If you take a look at the survey on our home page, you'll see that a surprising number of visitors use a custom script to handle their network software deployments. Why is this? Many have tried one of the more well known products like SMS or Tivoli, ran into problems and in the process of scripting solutions around the problems, developed an entire scripted solution. Cost is another key reason for going with a customized deployment, purchasing deployment software and client licenses become an increasing issue as the size of the network to be managed grows in size. Automation must exist, configuration management is impossible to maintain without some level of centralized management. Increasing the cost of many commercial off the shelf (COTS) products is the fact that so many include a suite of applications or some framework, which by definition, is very complex and even more often expensive. A final reason, not often considered, is that until AppDeploySM there was nowhere to learn of the competition to the more recognized products and their capabilities. Being that the market for application deployment tools is still very immature, there has been little information to assist administrators in making an educated choice which best meets their needs.

However there are also several reasons not to go with a customized solution.

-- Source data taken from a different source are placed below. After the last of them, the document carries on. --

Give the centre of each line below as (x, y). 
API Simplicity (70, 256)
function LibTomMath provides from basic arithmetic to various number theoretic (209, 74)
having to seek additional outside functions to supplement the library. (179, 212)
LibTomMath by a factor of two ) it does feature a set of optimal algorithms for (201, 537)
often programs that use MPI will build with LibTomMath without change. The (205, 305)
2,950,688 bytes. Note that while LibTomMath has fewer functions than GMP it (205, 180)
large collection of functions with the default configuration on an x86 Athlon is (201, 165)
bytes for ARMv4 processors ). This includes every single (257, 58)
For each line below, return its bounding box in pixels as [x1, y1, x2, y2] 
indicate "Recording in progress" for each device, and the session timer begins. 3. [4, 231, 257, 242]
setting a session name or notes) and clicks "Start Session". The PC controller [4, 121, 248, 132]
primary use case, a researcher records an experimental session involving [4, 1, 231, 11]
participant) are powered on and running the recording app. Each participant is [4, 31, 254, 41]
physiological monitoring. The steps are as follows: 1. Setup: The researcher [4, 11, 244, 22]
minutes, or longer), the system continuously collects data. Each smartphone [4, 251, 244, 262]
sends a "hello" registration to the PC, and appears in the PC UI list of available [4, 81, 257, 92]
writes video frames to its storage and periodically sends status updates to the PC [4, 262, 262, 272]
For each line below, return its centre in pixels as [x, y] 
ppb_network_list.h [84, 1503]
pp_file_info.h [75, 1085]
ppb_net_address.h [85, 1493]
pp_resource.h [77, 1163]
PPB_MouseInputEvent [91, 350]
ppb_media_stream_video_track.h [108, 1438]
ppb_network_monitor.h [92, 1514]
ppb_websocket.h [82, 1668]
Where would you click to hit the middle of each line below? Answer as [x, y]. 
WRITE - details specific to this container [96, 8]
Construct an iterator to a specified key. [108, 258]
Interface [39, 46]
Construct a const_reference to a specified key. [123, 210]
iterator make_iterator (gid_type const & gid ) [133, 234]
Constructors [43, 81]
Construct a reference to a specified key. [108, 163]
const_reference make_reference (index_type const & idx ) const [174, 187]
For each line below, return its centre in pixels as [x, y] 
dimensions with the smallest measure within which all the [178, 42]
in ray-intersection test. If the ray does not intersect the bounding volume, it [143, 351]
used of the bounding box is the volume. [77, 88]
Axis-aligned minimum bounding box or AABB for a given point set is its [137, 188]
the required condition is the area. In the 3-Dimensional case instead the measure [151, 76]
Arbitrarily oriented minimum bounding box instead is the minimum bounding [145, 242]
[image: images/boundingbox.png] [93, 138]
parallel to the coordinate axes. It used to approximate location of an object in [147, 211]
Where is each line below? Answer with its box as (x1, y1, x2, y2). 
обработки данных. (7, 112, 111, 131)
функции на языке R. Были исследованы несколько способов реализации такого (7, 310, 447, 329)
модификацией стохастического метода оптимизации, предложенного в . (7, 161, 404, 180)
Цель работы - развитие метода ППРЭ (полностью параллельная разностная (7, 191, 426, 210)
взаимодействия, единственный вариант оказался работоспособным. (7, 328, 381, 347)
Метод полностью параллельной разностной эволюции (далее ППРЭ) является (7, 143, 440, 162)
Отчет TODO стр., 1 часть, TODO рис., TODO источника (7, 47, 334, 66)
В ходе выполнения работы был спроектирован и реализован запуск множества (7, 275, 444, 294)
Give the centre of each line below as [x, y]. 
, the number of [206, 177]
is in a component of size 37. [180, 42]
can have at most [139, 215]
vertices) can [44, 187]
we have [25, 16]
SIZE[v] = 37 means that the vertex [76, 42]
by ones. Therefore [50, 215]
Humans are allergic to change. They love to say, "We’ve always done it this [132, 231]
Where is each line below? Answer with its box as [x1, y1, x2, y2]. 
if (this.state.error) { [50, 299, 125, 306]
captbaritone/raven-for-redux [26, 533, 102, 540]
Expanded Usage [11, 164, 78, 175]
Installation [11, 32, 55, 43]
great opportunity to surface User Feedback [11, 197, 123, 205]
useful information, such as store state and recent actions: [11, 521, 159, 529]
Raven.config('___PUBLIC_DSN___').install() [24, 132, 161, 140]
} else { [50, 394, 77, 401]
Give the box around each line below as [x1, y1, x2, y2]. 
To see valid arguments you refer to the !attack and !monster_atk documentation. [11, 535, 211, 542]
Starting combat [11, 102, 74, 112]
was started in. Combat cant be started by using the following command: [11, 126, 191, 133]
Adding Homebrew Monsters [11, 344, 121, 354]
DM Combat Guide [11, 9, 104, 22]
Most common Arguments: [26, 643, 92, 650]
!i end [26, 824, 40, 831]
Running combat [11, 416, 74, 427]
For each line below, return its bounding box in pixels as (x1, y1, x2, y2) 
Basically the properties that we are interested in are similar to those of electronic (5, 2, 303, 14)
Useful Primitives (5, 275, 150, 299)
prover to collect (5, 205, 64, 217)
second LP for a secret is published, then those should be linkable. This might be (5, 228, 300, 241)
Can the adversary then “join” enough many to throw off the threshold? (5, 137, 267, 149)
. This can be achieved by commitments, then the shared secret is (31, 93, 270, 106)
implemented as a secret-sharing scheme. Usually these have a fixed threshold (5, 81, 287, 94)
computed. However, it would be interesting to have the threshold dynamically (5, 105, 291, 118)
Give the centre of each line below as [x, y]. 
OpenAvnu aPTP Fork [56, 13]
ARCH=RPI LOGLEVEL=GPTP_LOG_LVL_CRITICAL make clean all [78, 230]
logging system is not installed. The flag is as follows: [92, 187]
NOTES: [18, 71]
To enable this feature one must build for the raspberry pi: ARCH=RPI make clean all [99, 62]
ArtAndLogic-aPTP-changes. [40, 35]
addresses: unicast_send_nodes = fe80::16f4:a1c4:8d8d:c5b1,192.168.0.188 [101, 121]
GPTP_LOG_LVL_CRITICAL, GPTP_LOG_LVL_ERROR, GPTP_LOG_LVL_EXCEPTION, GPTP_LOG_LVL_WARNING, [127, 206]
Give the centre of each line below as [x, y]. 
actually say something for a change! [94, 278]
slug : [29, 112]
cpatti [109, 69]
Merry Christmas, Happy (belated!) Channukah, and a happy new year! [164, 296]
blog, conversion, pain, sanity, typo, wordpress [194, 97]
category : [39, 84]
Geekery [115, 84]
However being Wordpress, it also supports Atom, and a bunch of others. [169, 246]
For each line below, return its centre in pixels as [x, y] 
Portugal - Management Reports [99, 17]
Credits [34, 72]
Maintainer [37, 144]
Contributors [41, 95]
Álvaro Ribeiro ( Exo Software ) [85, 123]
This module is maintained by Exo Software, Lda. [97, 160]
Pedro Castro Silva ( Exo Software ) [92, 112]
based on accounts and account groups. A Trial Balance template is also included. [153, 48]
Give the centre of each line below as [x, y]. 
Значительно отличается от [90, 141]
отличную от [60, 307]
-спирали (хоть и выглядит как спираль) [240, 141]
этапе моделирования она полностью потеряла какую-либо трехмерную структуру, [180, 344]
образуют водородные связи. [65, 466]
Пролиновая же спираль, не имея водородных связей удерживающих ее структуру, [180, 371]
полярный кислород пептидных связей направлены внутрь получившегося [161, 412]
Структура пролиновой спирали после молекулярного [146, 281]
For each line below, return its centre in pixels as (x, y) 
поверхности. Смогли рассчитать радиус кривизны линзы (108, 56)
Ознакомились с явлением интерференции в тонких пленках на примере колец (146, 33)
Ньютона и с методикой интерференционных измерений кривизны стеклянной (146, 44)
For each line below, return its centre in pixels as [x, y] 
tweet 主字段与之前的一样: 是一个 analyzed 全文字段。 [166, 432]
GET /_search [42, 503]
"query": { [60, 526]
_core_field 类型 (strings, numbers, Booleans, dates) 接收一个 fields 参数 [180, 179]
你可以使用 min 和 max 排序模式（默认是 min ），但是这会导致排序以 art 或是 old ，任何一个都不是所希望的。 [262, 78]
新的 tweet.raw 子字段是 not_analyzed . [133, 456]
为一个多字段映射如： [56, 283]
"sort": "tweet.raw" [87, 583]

One large one is support. A COTS product provides you with a help desk, regular updates, documentation, and in some cases training and technical papers. The support that comes with a customized deployment script is limited to what can be accomplished by the individuals familiar with the script. This brings to light the largest problem, normally there are only a small number of people intimately familiar enough with the script to troubleshoot problems and implement enhancements. The retention of these individuals cannot be guaranteed.  For this reason, thorough documentation is essential. It is very common that documentation for custom deployment scripts is poor or non-existent. Optimally, documentation would pull apart and explain the script to a level that anyone could understand. Finally, almost all scripted solutions rely on the population and placement of text files that can be easy to confuse as compared to the simplicity of a graphical user interface. Blinding the operator of the script from seeing exactly what actions are taking place can have potentially catastrophic effects for inexperienced operators.

            Take some steps toward a making an educated assessment of your situation. In the creation and use of custom deployment scripts, sufficient experience should be on hand to develop a proper set of requirements for a COTS replacement. A list of what you need in a replacement is essential. There may be no product that meets your requirements; there may also be some essential functionality you didn’t consider. This may be an exercise fraught with resistance by those who generated and maintain the custom script. However these are the people who know the requirements best, and are therefore essential in the process of building and researching a COTS replacement.

If and when solutions are uncovered, it may still not be the right time to make a switch. Financially there may not be the money available for the product and there may be increased deployment activity taking place that requires you to stay on track until a later date.  But don’t catch yourself waiting for the time when no deployments of updates, fixes or new software is taking place- that day may never come.